══ DATA SECTION
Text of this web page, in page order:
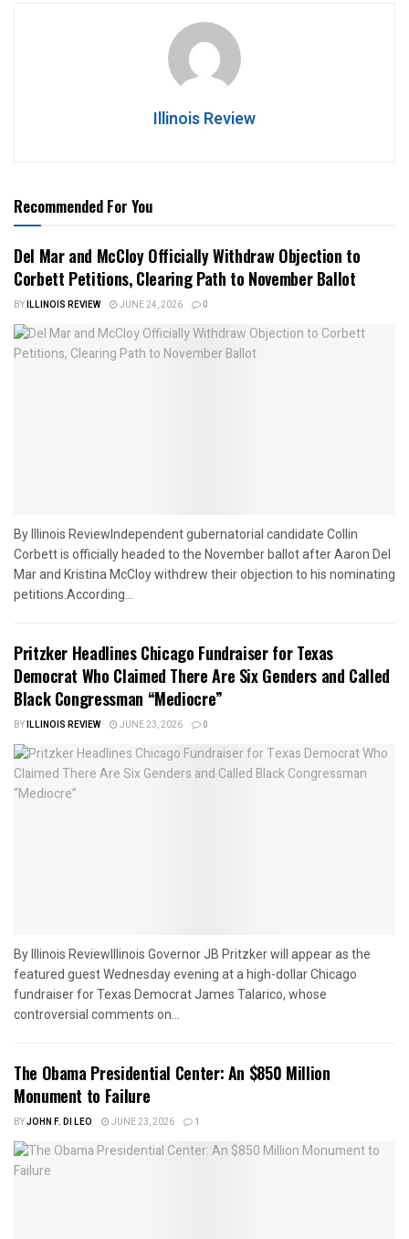
Illinois Review
Recommended For You
Del Mar and McCloy Officially Withdraw Objection to
Corbett Petitions, Clearing Path to November Ballot
BYILLINOIS REVIEW JUNE 24, 2026 0
By Illinois ReviewIndependent gubernatorial candidate Collin
Corbett is officially headed to the November ballot after Aaron Del
Mar and Kristina McCloy withdrew their objection to his nominating
petitions.According...
Pritzker Headlines Chicago Fundraiser for Texas
Democrat Who Claimed There Are Six Genders and Called
Black Congressman “Mediocre”
BYILLINOIS REVIEW JUNE 23, 2026 0
By Illinois ReviewIllinois Governor JB Pritzker will appear as the
featured guest Wednesday evening at a high-dollar Chicago
fundraiser for Texas Democrat James Talarico, whose
controversial comments on...
The Obama Presidential Center: An $850 Million
Monument to Failure
BYJOHN F. DI LEO JUNE 23, 2026 1
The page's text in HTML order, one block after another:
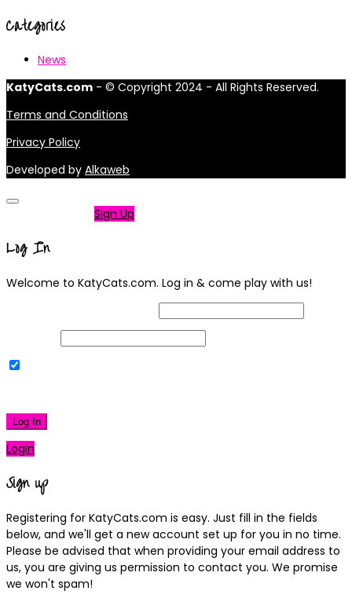
Categories
News
KatyCats.com - © Copyright 2024 - All Rights Reserved.
Terms and Conditions
Privacy Policy
Developed by Alkaweb
Sign Up
Log In
Welcome to KatyCats.com. Log in & come play with us!
Log In
Login
Sign up
Registering for KatyCats.com is easy. Just fill in the fields
below, and we'll get a new account set up for you in no time.
Please be advised that when providing your email address to
us, you are giving us permission to contact you. We promise
we won't spam!
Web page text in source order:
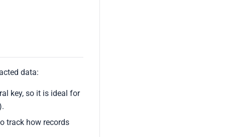
data:
key, so it is ideal for
track how records
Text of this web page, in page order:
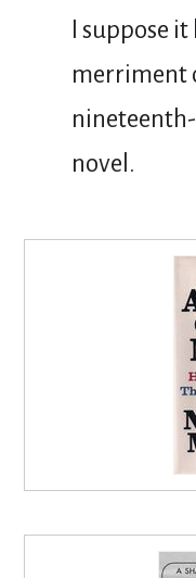
I suppose
merriment
novel.
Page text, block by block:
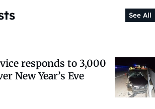
See All
responds to 3,000
New Year’s Eve
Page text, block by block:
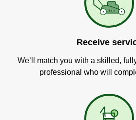
Receive
We’ll match you with a skilled,
professional who will
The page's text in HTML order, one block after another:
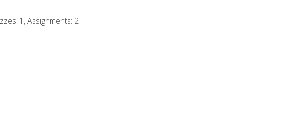
1, Assignments: 2
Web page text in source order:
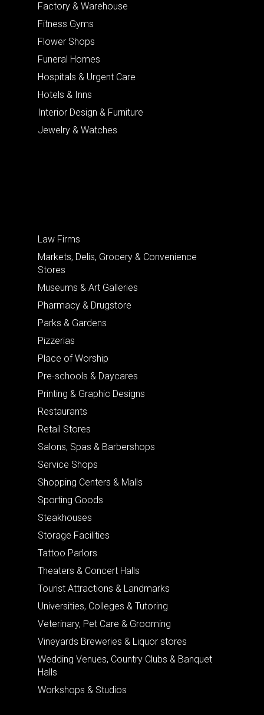
Factory & Warehouse
Fitness Gyms
Flower Shops
Funeral Homes
Hospitals & Urgent Care
Hotels & Inns
Interior Design & Furniture
Jewelry & Watches
Law Firms
Markets, Delis, Grocery & Convenience
Stores
Museums & Art Galleries
Pharmacy & Drugstore
Parks & Gardens
Pizzerias
Place of Worship
Pre-schools & Daycares
Printing & Graphic Designs
Restaurants
Retail Stores
Salons, Spas & Barbershops
Service Shops
Shopping Centers & Malls
Sporting Goods
Steakhouses
Storage Facilities
Tattoo Parlors
Theaters & Concert Halls
Tourist Attractions & Landmarks
Universities, Colleges & Tutoring
Veterinary, Pet Care & Grooming
Vineyards Breweries & Liquor stores
Wedding Venues, Country Clubs & Banquet
Halls
Workshops & Studios
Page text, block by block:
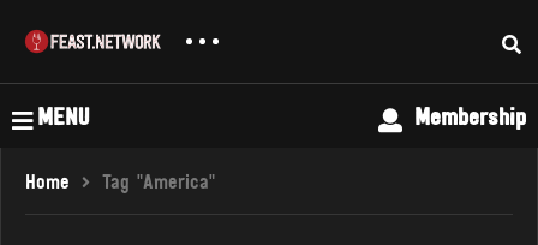
MENU Membership
Home Tag "America"
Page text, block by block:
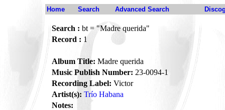
Home Search Advanced Search
Search : bt = "Madre querida"
Record : 1
Album Title: Madre querida
Music Publish Number: 23-0094-1
Recording Label: Victor
Artist(s): Trío Habana
Notes:
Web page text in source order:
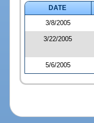
DATE
3/8/2005
3/22/2005
5/6/2005
════
◆ **EXERCISE GOAL**
Without the pictures, give all of the entries above again exactly.

◆ **RESULT**
Text of this web page, in page order:
Illinois Review
Recommended For You
Del Mar and McCloy Officially Withdraw Objection to
Corbett Petitions, Clearing Path to November Ballot
BYILLINOIS REVIEW JUNE 24, 2026 0
By Illinois ReviewIndependent gubernatorial candidate Collin
Corbett is officially headed to the November ballot after Aaron Del
Mar and Kristina McCloy withdrew their objection to his nominating
petitions.According...
Pritzker Headlines Chicago Fundraiser for Texas
Democrat Who Claimed There Are Six Genders and Called
Black Congressman “Mediocre”
BYILLINOIS REVIEW JUNE 23, 2026 0
By Illinois ReviewIllinois Governor JB Pritzker will appear as the
featured guest Wednesday evening at a high-dollar Chicago
fundraiser for Texas Democrat James Talarico, whose
controversial comments on...
The Obama Presidential Center: An $850 Million
Monument to Failure
BYJOHN F. DI LEO JUNE 23, 2026 1
The page's text in HTML order, one block after another:
Categories
News
KatyCats.com - © Copyright 2024 - All Rights Reserved.
Terms and Conditions
Privacy Policy
Developed by Alkaweb
Sign Up
Log In
Welcome to KatyCats.com. Log in & come play with us!
Log In
Login
Sign up
Registering for KatyCats.com is easy. Just fill in the fields
below, and we'll get a new account set up for you in no time.
Please be advised that when providing your email address to
us, you are giving us permission to contact you. We promise
we won't spam!
Web page text in source order:
data:
key, so it is ideal for
track how records
Text of this web page, in page order:
I suppose
merriment
novel.
Page text, block by block:
See All
responds to 3,000
New Year’s Eve
Page text, block by block:
Receive
We’ll match you with a skilled,
professional who will
The page's text in HTML order, one block after another:
1, Assignments: 2
Web page text in source order:
Factory & Warehouse
Fitness Gyms
Flower Shops
Funeral Homes
Hospitals & Urgent Care
Hotels & Inns
Interior Design & Furniture
Jewelry & Watches
Law Firms
Markets, Delis, Grocery & Convenience
Stores
Museums & Art Galleries
Pharmacy & Drugstore
Parks & Gardens
Pizzerias
Place of Worship
Pre-schools & Daycares
Printing & Graphic Designs
Restaurants
Retail Stores
Salons, Spas & Barbershops
Service Shops
Shopping Centers & Malls
Sporting Goods
Steakhouses
Storage Facilities
Tattoo Parlors
Theaters & Concert Halls
Tourist Attractions & Landmarks
Universities, Colleges & Tutoring
Veterinary, Pet Care & Grooming
Vineyards Breweries & Liquor stores
Wedding Venues, Country Clubs & Banquet
Halls
Workshops & Studios
Page text, block by block:
MENU Membership
Home Tag "America"
Page text, block by block:
Home Search Advanced Search
Search : bt = "Madre querida"
Record : 1
Album Title: Madre querida
Music Publish Number: 23-0094-1
Recording Label: Victor
Artist(s): Trío Habana
Notes:
Web page text in source order:
DATE
3/8/2005
3/22/2005
5/6/2005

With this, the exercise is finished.